> **Task prompt**
When you reach the line that holds "方式，并通过人工智能技术提高自身的防御能力。 (156, 745)", start copying exactly and keep going through the final line of the data, leaving out pictures.

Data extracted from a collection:
□ □ □ □ □

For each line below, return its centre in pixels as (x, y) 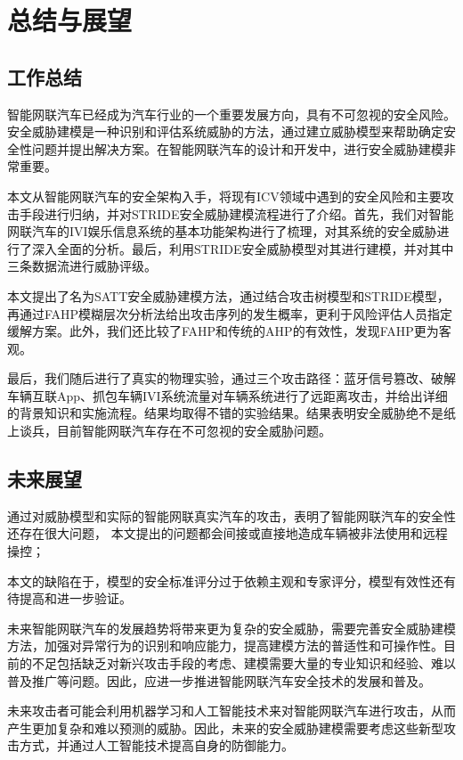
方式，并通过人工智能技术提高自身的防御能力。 (156, 745)
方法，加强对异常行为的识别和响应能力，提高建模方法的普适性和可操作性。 (225, 646)
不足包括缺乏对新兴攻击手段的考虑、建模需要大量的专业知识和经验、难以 (244, 663)
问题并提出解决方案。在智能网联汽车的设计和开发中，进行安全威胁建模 (237, 148)
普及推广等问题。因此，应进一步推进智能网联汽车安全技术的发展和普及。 (219, 680)
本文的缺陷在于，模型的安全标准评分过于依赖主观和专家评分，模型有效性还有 (231, 580)
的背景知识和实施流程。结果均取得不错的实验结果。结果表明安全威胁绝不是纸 (231, 413)
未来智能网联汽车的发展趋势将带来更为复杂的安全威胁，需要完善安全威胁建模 (231, 628)
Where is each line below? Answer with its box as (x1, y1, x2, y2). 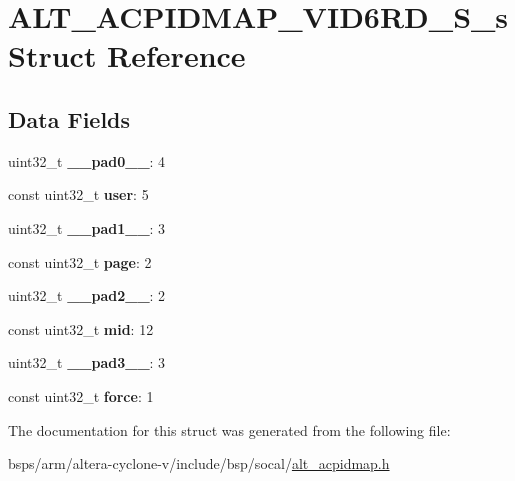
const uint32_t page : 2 (8, 251, 152, 272)
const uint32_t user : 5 (8, 184, 149, 205)
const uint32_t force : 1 (8, 385, 154, 406)
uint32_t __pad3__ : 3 (8, 352, 166, 373)
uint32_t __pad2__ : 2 (8, 285, 166, 306)
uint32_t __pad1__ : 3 (8, 217, 166, 238)
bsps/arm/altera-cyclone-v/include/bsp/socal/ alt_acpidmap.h (8, 453, 390, 474)
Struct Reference (8, 35, 246, 76)

□ □ □ □ □

> **Output**
方式，并通过人工智能技术提高自身的防御能力。 (156, 745)
方法，加强对异常行为的识别和响应能力，提高建模方法的普适性和可操作性。 (225, 646)
不足包括缺乏对新兴攻击手段的考虑、建模需要大量的专业知识和经验、难以 (244, 663)
问题并提出解决方案。在智能网联汽车的设计和开发中，进行安全威胁建模 (237, 148)
普及推广等问题。因此，应进一步推进智能网联汽车安全技术的发展和普及。 (219, 680)
本文的缺陷在于，模型的安全标准评分过于依赖主观和专家评分，模型有效性还有 (231, 580)
的背景知识和实施流程。结果均取得不错的实验结果。结果表明安全威胁绝不是纸 (231, 413)
未来智能网联汽车的发展趋势将带来更为复杂的安全威胁，需要完善安全威胁建模 (231, 628)
Where is each line below? Answer with its box as (x1, y1, x2, y2). 
const uint32_t page : 2 (8, 251, 152, 272)
const uint32_t user : 5 (8, 184, 149, 205)
const uint32_t force : 1 (8, 385, 154, 406)
uint32_t __pad3__ : 3 (8, 352, 166, 373)
uint32_t __pad2__ : 2 (8, 285, 166, 306)
uint32_t __pad1__ : 3 (8, 217, 166, 238)
bsps/arm/altera-cyclone-v/include/bsp/socal/ alt_acpidmap.h (8, 453, 390, 474)
Struct Reference (8, 35, 246, 76)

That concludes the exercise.